Machine Learning Research

Gemini’s Music Generator: Google debuted Lyria 3, an app that turns text or images into 30-second songs

Google added a music generator to Gemini and YouTube, putting a model that produces synthetic songs in front of hundreds of millions of users.

Analytics DeepLearning.AI

03 Apr 2026 — 3 min read

Google added a music generator to Gemini and YouTube, putting a model that produces synthetic songs in front of hundreds of millions of users.

What’s new: Lyria 3 takes text descriptions or images and generates 30-second audio clips that can include instruments, singing voices, and song lyrics in several languages. Google took measures to ensure that the model’s output doesn’t violate copyrights: licensing its training data, filtering outputs for similarity to copyrighted works, and avoiding reproduction of an artist’s sonic likeness.

Input/output: Text in, audio (30 seconds) and text (lyrics) out; the Gemini app accepts images and videos as input, converts them to text, and passes to Lyria 3
Architecture: Latent diffusion model
Features: Users can specify instrumentation, style, era, vocal style, tempo, and dynamics; song lyrics in eight languages (English, German, Spanish, French, Hindi, Japanese, Korean, and Portuguese); cover art produced by Nano Banana, Google's image generator; MP3 (audio) and MP4 (video with cover art) format; watermarked output
Performance: In human and automated evaluations conducted by Google, Lyria 3 outperformed its predecessor, Lyria 2, with respect to audio quality and prompt adherence
Availability: Free to users of Gemini app 18 years and older with higher usage limits for subscribers to Google AI Plus, Pro, and Ultra; free to users of YouTube Shorts via the video soundtrack generation tool Dream Track
Undisclosed: Architecture, parameter count, training data and methods

How it works: Google disclosed only a high-level overview of Lyria 3’s architecture and training. Like latent diffusion image generators, which produce images by removing noise from embeddings of pure noise, Lyria 3 removes noise from representations of audio during a given slice of time. The Batch previously described an audio diffusion process developed by Stability.AI as well as Google’s earlier MusicLM music generation method.

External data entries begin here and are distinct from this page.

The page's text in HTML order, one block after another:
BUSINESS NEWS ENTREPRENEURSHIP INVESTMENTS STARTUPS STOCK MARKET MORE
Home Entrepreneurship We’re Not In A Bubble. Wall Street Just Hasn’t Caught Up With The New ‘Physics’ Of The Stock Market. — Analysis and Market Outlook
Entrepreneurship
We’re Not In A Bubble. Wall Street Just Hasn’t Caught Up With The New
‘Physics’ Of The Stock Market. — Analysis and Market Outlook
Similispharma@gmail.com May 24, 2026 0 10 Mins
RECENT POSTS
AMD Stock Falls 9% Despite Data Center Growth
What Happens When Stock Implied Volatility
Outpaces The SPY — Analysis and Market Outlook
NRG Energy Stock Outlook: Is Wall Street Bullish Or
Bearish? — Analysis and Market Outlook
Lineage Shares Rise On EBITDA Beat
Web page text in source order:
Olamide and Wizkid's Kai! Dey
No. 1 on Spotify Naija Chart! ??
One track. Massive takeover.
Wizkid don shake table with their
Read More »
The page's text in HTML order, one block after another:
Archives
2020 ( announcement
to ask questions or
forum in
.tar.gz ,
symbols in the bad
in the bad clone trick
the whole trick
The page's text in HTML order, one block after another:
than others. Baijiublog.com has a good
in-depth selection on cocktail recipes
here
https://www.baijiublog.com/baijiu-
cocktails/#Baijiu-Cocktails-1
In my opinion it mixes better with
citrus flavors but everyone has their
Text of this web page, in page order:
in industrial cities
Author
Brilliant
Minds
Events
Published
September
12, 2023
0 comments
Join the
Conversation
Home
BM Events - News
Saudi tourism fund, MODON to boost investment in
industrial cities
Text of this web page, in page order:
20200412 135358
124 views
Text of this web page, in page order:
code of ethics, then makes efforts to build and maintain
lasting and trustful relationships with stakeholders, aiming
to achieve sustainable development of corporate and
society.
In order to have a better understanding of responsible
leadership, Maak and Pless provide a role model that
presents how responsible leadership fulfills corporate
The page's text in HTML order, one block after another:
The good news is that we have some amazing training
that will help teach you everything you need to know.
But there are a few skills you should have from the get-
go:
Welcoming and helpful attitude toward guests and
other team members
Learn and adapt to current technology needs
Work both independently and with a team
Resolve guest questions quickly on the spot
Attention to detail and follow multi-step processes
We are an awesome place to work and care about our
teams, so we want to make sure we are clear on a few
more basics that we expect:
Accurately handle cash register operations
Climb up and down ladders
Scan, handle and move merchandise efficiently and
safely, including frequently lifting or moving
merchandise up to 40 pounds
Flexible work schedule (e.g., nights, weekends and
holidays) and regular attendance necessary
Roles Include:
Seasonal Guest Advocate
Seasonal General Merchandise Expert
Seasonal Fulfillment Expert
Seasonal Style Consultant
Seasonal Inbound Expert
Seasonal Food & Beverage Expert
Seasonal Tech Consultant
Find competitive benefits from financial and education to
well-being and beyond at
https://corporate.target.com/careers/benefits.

Lyria 3 was trained on audio annotated with text captions at varying levels of detail and filtered for quality, duplicates, and safety. Google licensed Lyria 3’s training data, a significant change after Lyria 2, which reportedly was trained on recordings under copyright without authorization.
The model underwent three phases of training: pretraining, supervised fine-tuning, and reinforcement learning from human feedback.
Lyria 3 marks its output with SynthID, a hidden watermark that identifies synthetic media. Users can upload audio files to the Gemini app to check whether they were generated by a Google model.
If a prompt mentions a specific musician, the model will generate music in a similar style without replicating the artist’s voice or sound. Google said it compares outputs with existing music to avoid copyright violations, but acknowledged the approach is fallible and invites users to report outputs that may violate intellectual-property rights.

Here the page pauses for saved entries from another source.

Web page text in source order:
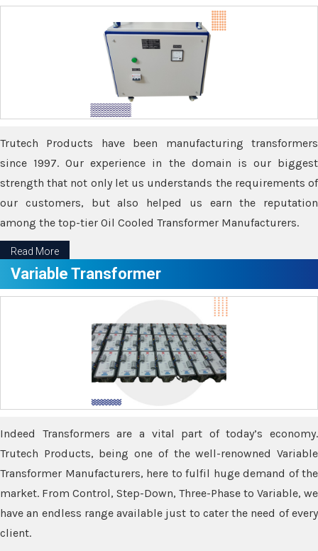
Trutech Products have been manufacturing transformers
since 1997. Our experience in the domain is our biggest
strength that not only let us understands the requirements of
our customers, but also helped us earn the reputation
among the top-tier Oil Cooled Transformer Manufacturers.
Read More
Variable Transformer
Indeed Transformers are a vital part of today’s economy.
Trutech Products, being one of the well-renowned Variable
Transformer Manufacturers, here to fulfil huge demand of the
market. From Control, Step-Down, Three-Phase to Variable, we
have an endless range available just to cater the need of every
client.
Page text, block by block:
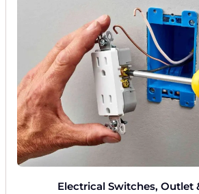
Electrical Switches, Outlet
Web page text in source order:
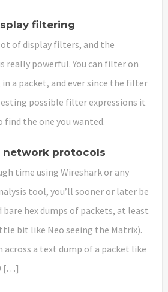
filtering
of display filters, and the
really powerful. You can filter on
a packet, and ever since the filter
possible filter expressions it
find the one you wanted.
network protocols
time using Wireshark or any
tool, you’ll sooner or later be
bare hex dumps of packets, at least
bit like Neo seeing the Matrix).
across a text dump of a packet like
[…]
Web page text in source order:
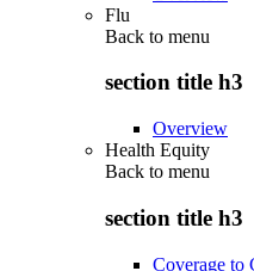
Flu
Back to menu
section title h3
Overview
Health Equity
Back to menu
section title h3
Coverage to
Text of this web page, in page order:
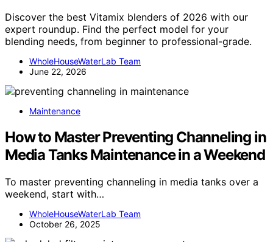
Discover the best Vitamix blenders of 2026 with our
expert roundup. Find the perfect model for your
blending needs, from beginner to professional-grade.
WholeHouseWaterLab Team
June 22, 2026
Maintenance
How to Master Preventing Channeling in
Media Tanks Maintenance in a Weekend
To master preventing channeling in media tanks over a
weekend, start with…
WholeHouseWaterLab Team
October 26, 2025
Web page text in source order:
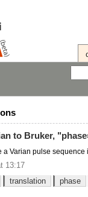
to Bruker,
a Varian pulse
13:17
translation phase
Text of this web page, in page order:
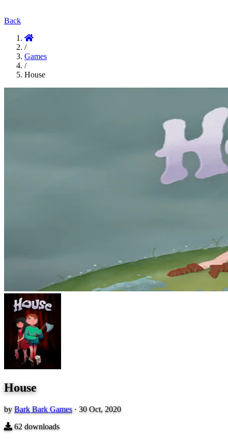
Back
/
Games
/
House
House
by Bark Bark Games · 30 Oct, 2020
62 downloads
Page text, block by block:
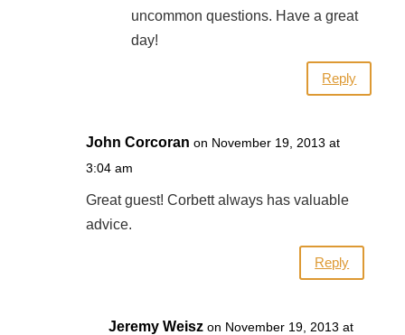
uncommon questions. Have a great
day!
Reply
John Corcoran on November 19, 2013 at
3:04 am
Great guest! Corbett always has valuable
advice.
Reply
Jeremy Weisz on November 19, 2013 at
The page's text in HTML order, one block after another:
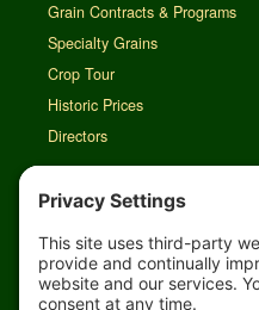
Grain Contracts & Programs
Specialty Grains
Crop Tour
Historic Prices
Directors
Rain Map
Agri-Links
TFG Web App
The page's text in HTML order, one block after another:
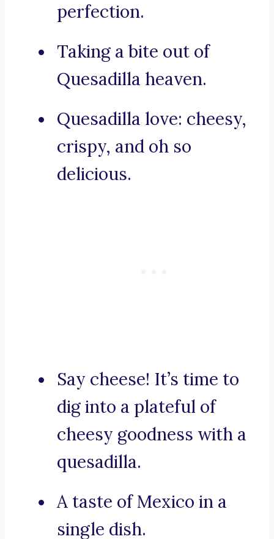
perfection.
Taking a bite out of
Quesadilla heaven.
Quesadilla love: cheesy,
crispy, and oh so
delicious.
Say cheese! It’s time to
dig into a plateful of
cheesy goodness with a
quesadilla.
A taste of Mexico in a
single dish.
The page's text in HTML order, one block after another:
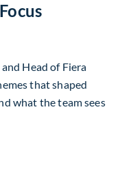
Head of Fiera
that shaped
what the team sees
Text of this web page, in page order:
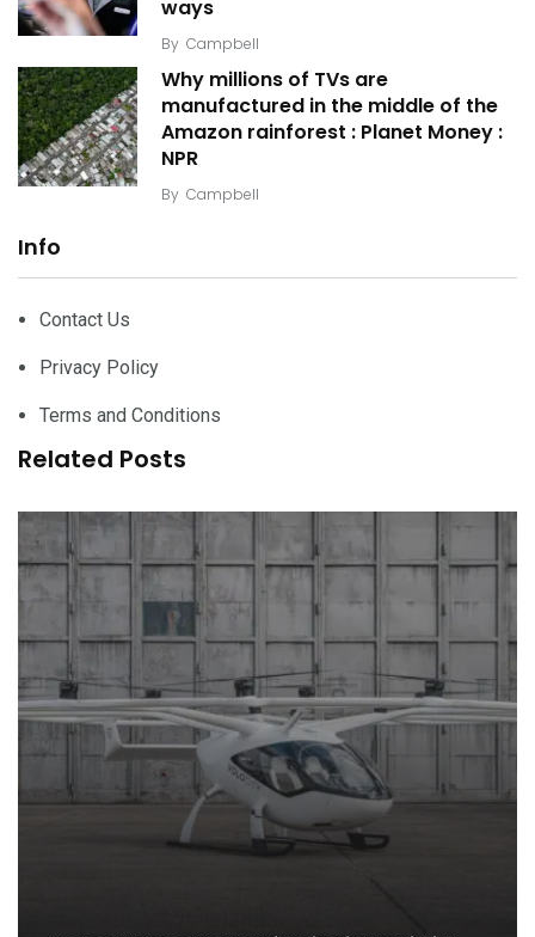
ways
By Campbell
Why millions of TVs are
manufactured in the middle of the
Amazon rainforest : Planet Money :
NPR
By Campbell
Info
Contact Us
Privacy Policy
Terms and Conditions
Related Posts
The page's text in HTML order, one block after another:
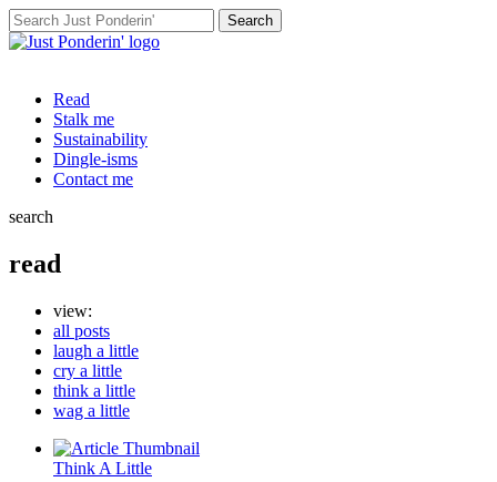
Search
for:
Read
Stalk me
Sustainability
Dingle-isms
Contact me
search
read
view:
all posts
laugh a little
cry a little
think a little
wag a little
Think A Little
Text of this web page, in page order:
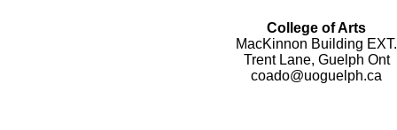
College of Arts
MacKinnon Building EXT.
Trent Lane, Guelph Ont
coado@uoguelph.ca
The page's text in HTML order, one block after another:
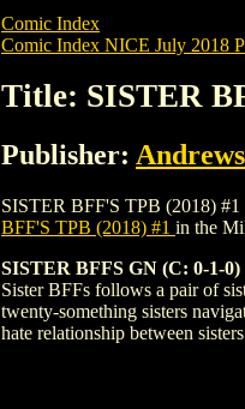
Comic Index
Comic Index NICE July 2018
Title: SISTER
Publisher:
SISTER BFF'S TPB (2018) #1
BFF'S TPB (2018) #1 in the
SISTER BFFS GN (C: 0-1-0)
Sister BFFs follows a pair of
twenty-something sisters
hate relationship between
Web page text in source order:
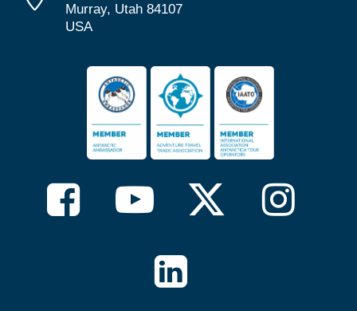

Behind the news: Lyria 3 arrives as the music industry is aggressively prosecuting developers of AI music generators for alleged copyright violations. The leading music generators, Suno and Udio, no longer generating music from scratch, leaving Google among a dwindling number of developers that do.

In June 2024, Sony Music, Universal Music Group (UMG), and Warner Music, the world’s three largest music companies, sued Suno and Udio, which offer web-based music generators, for alleged copyright violations. In late 2025, the defendants settled with Universal Music Group and changed their services to emphasize altering existing, licensed recordings rather than generating new music. Sony’s lawsuit remains in progress.
Google responded to music-industry pressure partly by exploring models geared for professional music production. In spring 2025, it introduced Music AI Sandbox, MusicFX DJ, and Lyria RealTime, which enable more fine-grained control over generated music. Days after launching Lyria 3, Google acquired another professional production tool, ProducerAI, formerly known as Riffusion.

Why it matters: Music generation is finding its place in an entertainment industry dominated by large, powerful incumbents. Lyria 3 puts it in front of more than 750 million Gemini users, dwarfing the current user bases of Suno (around two million paid subscribers) and Udio (around 3.3 million monthly users). It continues to produce original music — the direction that put Suno and Udio in the crosshairs of the world’s biggest recording companies — but adds safeguards, such as training on licensed music, to avoid aggravating copyright holders.

We’re thinking: Music generators produce impressive, versatile, surprisingly human-like output, yet we’re still waiting for generated music to have its ChatGPT moment. It may happen quietly as, say, producers of YouTube clips increasingly use Lyria 3 rather than pre-recorded sources.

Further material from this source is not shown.